> On Dec 11, 2019, at 7:53 AM, Eric Bresie <[email protected]> wrote:
>
> Would this be as simple as a stack with the current line indentation added
> and then continue to peek at current and then pop off when a change of
> indentation change may occur (i.e. end of block of code, new statement, new
> expression, etc.)?
I think actually doing the indentation with the plugin may be more work than
needed for this plugin. It may be simpler to just figure out what the
indentation should be and then change the NetBeans indentation preferences to
the values you figured out. NetBeans already has indentation code so let
NetBeans do the work.
>>>>>> For any indentation
>>>>>> info that can not be gleaned
>>>>>> from the file, it should fall back to the preferences
>
> Not sure what is meant here? Assume this would be on an empty file or a case
> when no indentation is present on the line.
>
> How is this different from current Netbeans indentation capabilities?
Yep, for a new file, it would just use the NetBeans preferences for
indentation. But there are also "in between" cases where some information is
available from the file being edited but some is not. For example, consider
opening this file:
package foo;
public class Bar {
public int wazoo;
}
There is enough Information to know that the standard indentation is 1 tab, but
you don’t have enough information to know what the label indentation or
continuation indentation should be. The plugin would need to fall back to the
NetBeans prefs to "figure out" sensible values for these.

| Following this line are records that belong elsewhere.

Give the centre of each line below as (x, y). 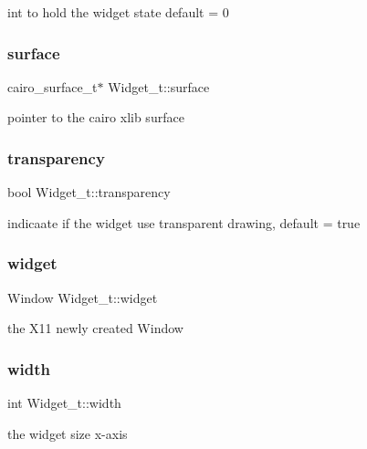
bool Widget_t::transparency (89, 192)
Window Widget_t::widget (83, 297)
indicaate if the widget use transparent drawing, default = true (184, 222)
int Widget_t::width (64, 403)
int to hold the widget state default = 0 (118, 12)
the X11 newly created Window (95, 328)
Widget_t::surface (159, 86)
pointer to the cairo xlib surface (96, 117)
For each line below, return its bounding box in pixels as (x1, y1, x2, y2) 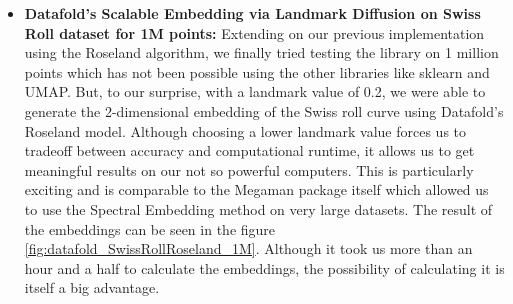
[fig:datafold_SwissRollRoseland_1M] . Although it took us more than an (24, 238, 473, 259)
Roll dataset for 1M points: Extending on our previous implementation (24, 22, 485, 43)
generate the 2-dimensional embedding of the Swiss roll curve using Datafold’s (24, 100, 504, 121)
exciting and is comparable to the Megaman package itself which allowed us (24, 179, 489, 200)
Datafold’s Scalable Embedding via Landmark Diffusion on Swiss (24, 3, 481, 23)
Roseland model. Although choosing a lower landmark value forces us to (24, 120, 467, 141)
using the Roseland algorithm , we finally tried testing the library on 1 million (24, 42, 499, 63)
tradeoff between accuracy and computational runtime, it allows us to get (24, 140, 475, 161)
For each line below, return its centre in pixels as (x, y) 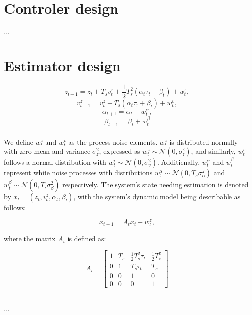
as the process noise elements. (113, 141)
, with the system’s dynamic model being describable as (157, 197)
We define (19, 141)
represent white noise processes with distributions (78, 173)
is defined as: (87, 238)
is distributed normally (204, 141)
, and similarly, (213, 151)
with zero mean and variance (47, 151)
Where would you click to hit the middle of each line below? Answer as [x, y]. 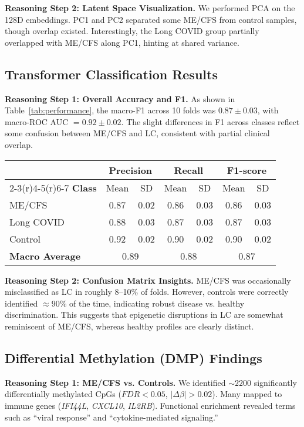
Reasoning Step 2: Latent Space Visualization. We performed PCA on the [150, 8]
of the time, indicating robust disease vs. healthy [157, 303]
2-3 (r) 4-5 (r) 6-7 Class [53, 187]
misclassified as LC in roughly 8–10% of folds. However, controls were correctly [147, 292]
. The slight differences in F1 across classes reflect [210, 121]
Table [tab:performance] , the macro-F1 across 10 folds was [110, 110]
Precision [131, 170]
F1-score [247, 170]
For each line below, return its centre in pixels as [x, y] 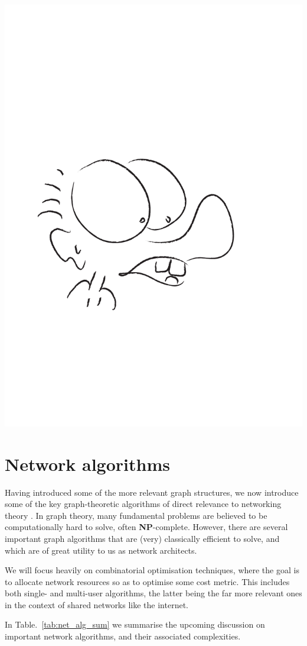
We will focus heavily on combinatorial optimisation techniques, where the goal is [152, 570]
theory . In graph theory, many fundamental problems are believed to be [136, 515]
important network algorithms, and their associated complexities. [123, 636]
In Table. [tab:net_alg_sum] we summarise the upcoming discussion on [135, 624]
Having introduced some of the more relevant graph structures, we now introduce [152, 492]
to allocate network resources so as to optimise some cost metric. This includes [147, 581]
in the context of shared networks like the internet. [97, 604]
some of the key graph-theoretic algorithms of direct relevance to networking [143, 504]
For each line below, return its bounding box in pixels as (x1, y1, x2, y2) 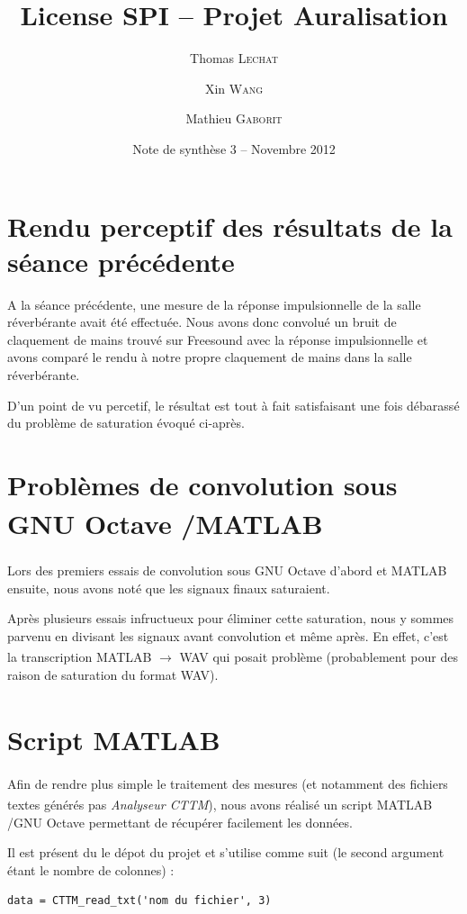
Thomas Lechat (190, 49, 278, 68)
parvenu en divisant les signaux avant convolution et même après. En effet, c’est (7, 626, 449, 645)
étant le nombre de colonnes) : (7, 860, 175, 879)
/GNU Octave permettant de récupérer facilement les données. (7, 812, 353, 831)
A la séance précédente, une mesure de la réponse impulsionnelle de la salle (7, 294, 421, 313)
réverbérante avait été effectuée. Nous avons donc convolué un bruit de (7, 312, 397, 331)
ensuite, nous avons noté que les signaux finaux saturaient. (7, 578, 330, 597)
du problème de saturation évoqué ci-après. (7, 413, 245, 432)
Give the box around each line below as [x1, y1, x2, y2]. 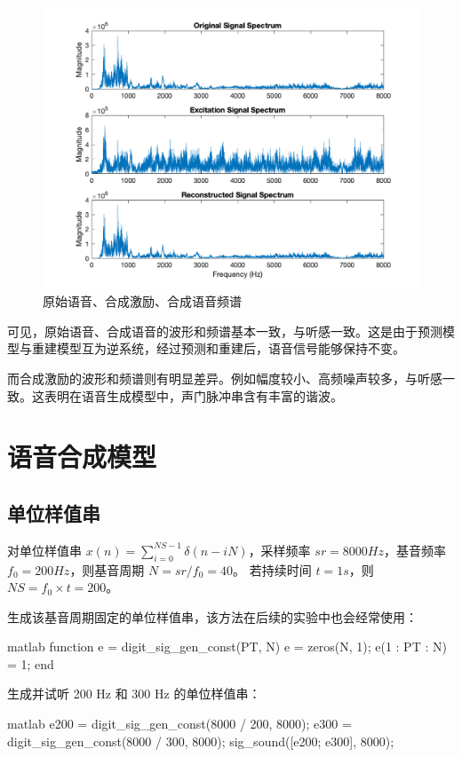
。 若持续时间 [233, 560, 312, 579]
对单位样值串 [7, 540, 82, 559]
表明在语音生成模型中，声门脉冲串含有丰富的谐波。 [44, 386, 343, 405]
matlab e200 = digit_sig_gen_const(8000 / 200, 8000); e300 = [7, 714, 352, 733]
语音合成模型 [7, 438, 157, 475]
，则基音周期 [69, 560, 145, 579]
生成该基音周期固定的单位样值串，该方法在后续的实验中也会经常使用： [7, 607, 418, 626]
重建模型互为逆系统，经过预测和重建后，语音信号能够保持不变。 [31, 339, 405, 358]
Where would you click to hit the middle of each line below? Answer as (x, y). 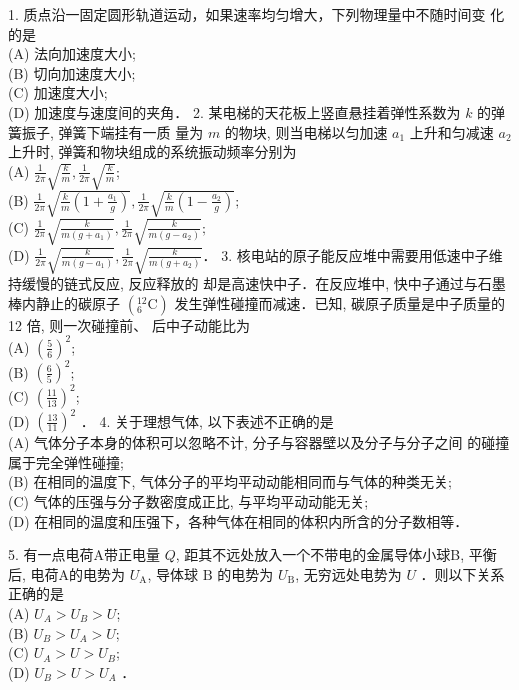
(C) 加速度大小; (58, 92)
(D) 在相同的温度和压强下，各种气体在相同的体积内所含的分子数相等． (238, 520)
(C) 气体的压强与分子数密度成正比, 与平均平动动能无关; (188, 501)
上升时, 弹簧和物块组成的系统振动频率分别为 (152, 151)
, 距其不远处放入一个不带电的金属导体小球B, (320, 554)
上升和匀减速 (451, 131)
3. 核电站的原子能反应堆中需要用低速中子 (355, 254)
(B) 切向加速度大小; (72, 72)
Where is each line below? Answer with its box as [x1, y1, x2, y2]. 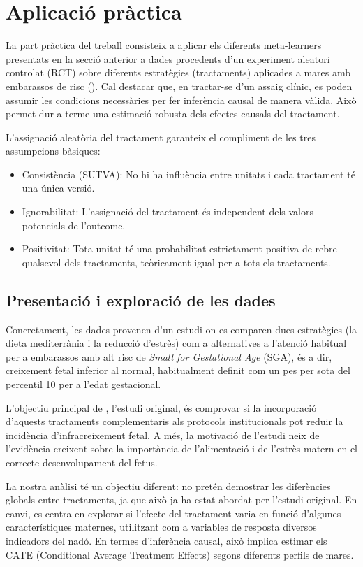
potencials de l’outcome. [22, 217, 126, 232]
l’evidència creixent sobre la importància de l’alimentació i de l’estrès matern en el [6, 441, 357, 456]
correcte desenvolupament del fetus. [6, 454, 158, 469]
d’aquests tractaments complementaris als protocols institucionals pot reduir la [6, 414, 343, 429]
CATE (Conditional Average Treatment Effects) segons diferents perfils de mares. [6, 547, 354, 561]
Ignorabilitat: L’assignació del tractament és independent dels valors [22, 204, 313, 219]
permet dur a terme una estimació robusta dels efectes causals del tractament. [6, 106, 340, 121]
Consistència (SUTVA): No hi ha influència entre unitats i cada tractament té [22, 166, 355, 181]

While not rocket science, this isn’t entirely straightforward because you can’t
just copy the NetBeans prefs. Continuing the example above, if NetBeans
specifies that the standard indentation is 2 spaces and the continuation
indentation is also 2 spaces, you can figure out that the continuation
indentation for this file should be one tab. If in NetBeans the continuation
indentation was 4 spaces (twice the standard indentation), the continuation
indentation for this file should be 2 tabs.